TVM community collaboration

As mentioned above, the project is still in the experimental stage, so we will continuously work with the TVM community to explore more possibilities. The current preliminary planning features are listed below:

  • Support data parallel processing based on SIMD128.
  • Further improve the TVM Rust runtime API module so that it can natively support the docking of WASM Memory features.
  • AutoTVM optimization based on WASM backend.
  • More network support.

WASM operator library study

At present, we have only conducted in-depth exploration in the direction of WASM computing graphs, but we found that it would more powerful to integrate WASM operator library into deep learning frameworks (such as MindSpore). Here are a few more suitable scenarios for the WASM operator library:

  • Currently deep learning frameworks have defined their own IR and compilation pipelines. Compared with WASM computing graph, only WASM operator library can seamlessly integrate with the graph computing layer of these frameworks.
  • The WASM computing graph can only be used for model inference, while the WASM operator library can be applied to all scenarios (such as model training/inference/evaluation).
  • As for the portability feature, the WASM computing graph cannot provide the consistency guarantee of its internal operators, but the WASM operator library can truly realize the portability of operators among mobile device, edge and cloud scenarios.

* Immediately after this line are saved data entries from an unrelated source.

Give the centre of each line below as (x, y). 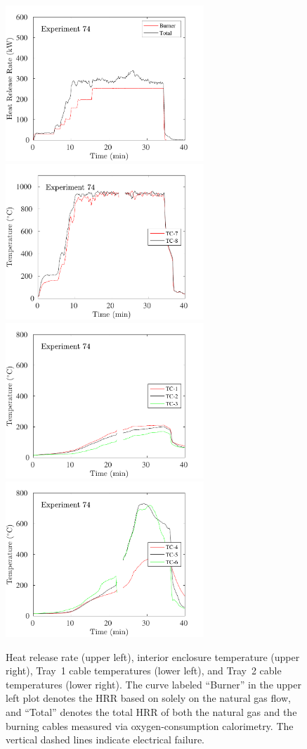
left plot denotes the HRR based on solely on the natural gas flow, (148, 698)
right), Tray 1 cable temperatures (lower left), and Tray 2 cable (144, 671)
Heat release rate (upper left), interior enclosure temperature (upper (153, 656)
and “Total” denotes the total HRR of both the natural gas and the (151, 711)
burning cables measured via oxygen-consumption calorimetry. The (150, 725)
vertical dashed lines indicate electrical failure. (105, 739)
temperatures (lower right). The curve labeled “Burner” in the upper (153, 684)
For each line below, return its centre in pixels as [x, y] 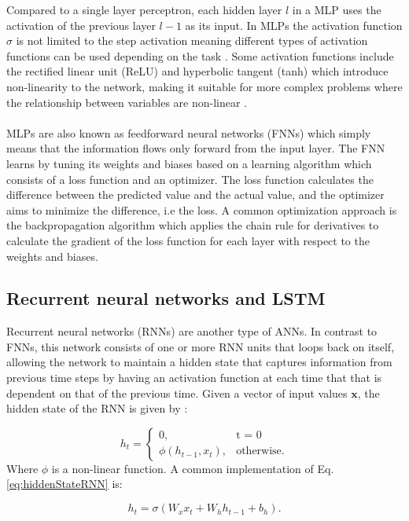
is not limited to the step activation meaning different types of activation [192, 40]
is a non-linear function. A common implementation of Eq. [193, 468]
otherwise [259, 451]
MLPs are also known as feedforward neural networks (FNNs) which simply [189, 132]
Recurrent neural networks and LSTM [166, 298]
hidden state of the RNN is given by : [97, 408]
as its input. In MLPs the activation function [294, 25]
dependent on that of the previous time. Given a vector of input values [177, 393]

Therefore, in the near future, we plan to release end-to-end integration solutions from the level of WASM operator library (covering the above-mentioned scenarios first), and truly realize the integration of WASM technology into all scenarios in the AI field.

Acknowledgement

We would like to thank TVM project for providing the compilation stack with WASM backend and TVM community for some precious suggestions about the solution. Also very thanks @kazum for having offered a lot of help when implementing this project.